Not sure if that’s related, but every time I boot into my Linux system after I was on Windows before, the clock is reset to UTC time (instead of +2) until it re-syncs after a couple of minutes.

No, but I realized I probably should - there are two security fixes available. I’m afraid that the updates will break things again, though.

It’s not exactly related to UEFI, but Windows does local time and Linux does UTC and both do auto-sync on boot and write it to RTC.

Iirc there’s something about Windows below 10 that’s odd with switching it to UTC, but for 10/11 I set it to UTC:

reg add "HKEY_LOCAL_MACHINE\SYSTEM\CurrentControlSet\Control\TimeZoneInformation" /v "RealTimeIsUniversal" /t REG_QWORD /d "1" /f

And re-set Linux back to UTC (Fedora sets it to local if it detects Windows during install):

sudo timedatectl set-local-rtc '0'

I am not sure that is always the case.
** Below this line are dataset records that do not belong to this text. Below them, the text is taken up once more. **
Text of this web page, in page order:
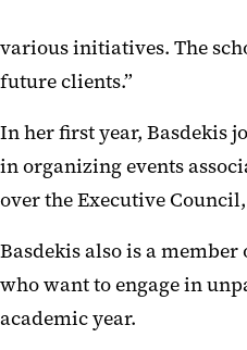
various initiatives. The
future clients.”
In her first year, Basdekis
in organizing events
over the Executive
Basdekis also is a
who want to engage in
academic year.
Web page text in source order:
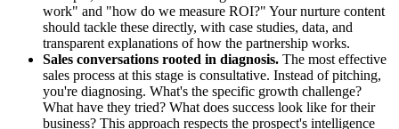
work" and "how do we measure ROI?" Your nurture content
should tackle these directly, with case studies, data, and
transparent explanations of how the partnership works.
Sales conversations rooted in diagnosis. The most effective
sales process at this stage is consultative. Instead of pitching,
you're diagnosing. What's the specific growth challenge?
What have they tried? What does success look like for their
business? This approach respects the prospect's intelligence
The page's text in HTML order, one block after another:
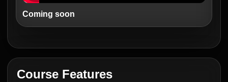
Coming soon
Course Features
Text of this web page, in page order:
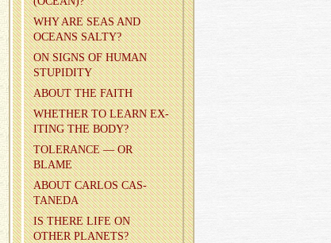
WHY ARE SEAS AND
OCEANS SALTY?
ON SIGNS OF HUMAN
STU­PID­ITY
ABOUT THE FAITH
WHETHER TO LEARN EX­
IT­ING THE BODY?
TOL­ER­ANCE — OR
BLAME
ABOUT CAR­LOS CAS­
TANEDA
IS THERE LIFE ON
OTHER PLAN­ETS?
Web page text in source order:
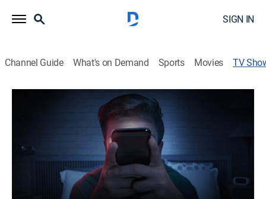
SIGN IN
Channel Guide What's on Demand Sports Movies TV
Digital Addiction
Highlighting the often-ignored crippling compulsions
and dangerous behaviors that present themselves
through various digital dependencies.
Craig Perra
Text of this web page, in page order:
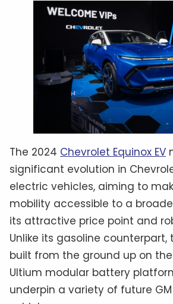
The 2024 Chevrolet Equinox EV
significant evolution in
electric vehicles, aiming to
mobility accessible to a
its attractive price point and
Unlike its gasoline counterpart,
built from the ground up on
Ultium modular battery
underpin a variety of future
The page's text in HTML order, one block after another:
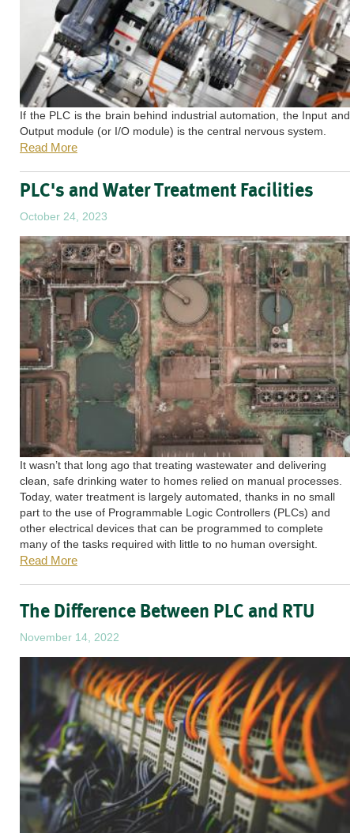
If the PLC is the brain behind industrial automation, the Input and
Output module (or I/O module) is the central nervous system.
Read More
PLC's and Water Treatment Facilities
October 24, 2023
It wasn’t that long ago that treating wastewater and delivering
clean, safe drinking water to homes relied on manual processes.
Today, water treatment is largely automated, thanks in no small
part to the use of Programmable Logic Controllers (PLCs) and
other electrical devices that can be programmed to complete
many of the tasks required with little to no human oversight.
Read More
The Difference Between PLC and RTU
November 14, 2022
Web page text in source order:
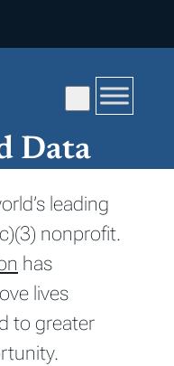
Data
leading
nonprofit.
has
lives
to greater

I am using windows 10, and have since it was released, on my laptop. The laptop was delivered with windows 8.1 and the RTC was set to UTC when I received it.

I dual boot fedora, and the RTC has always been set to UTC. The time zone adjusts the displayed time to local on both OSes.

1 Like

Have got fast boot enabled in Windows?

Issuing security fixes means bad actors will soon be trying to exploit unfixed systems. The result can be much worse problems than failed updates.

For whatever weird reason, the problem came back all of a sudden, even with the 'Windows 2017' hack in place. A BIOS firmware update fixed it again. Super strange, though.

Not that unusual – Fedora makes changes that depend on BIOS following standards, but that triggers latent bugs in your BIOS which the vendor finally gets around to fixing. Linux has now reached a level at which many vendors can no longer afford to ignore bugs that only affect Linux.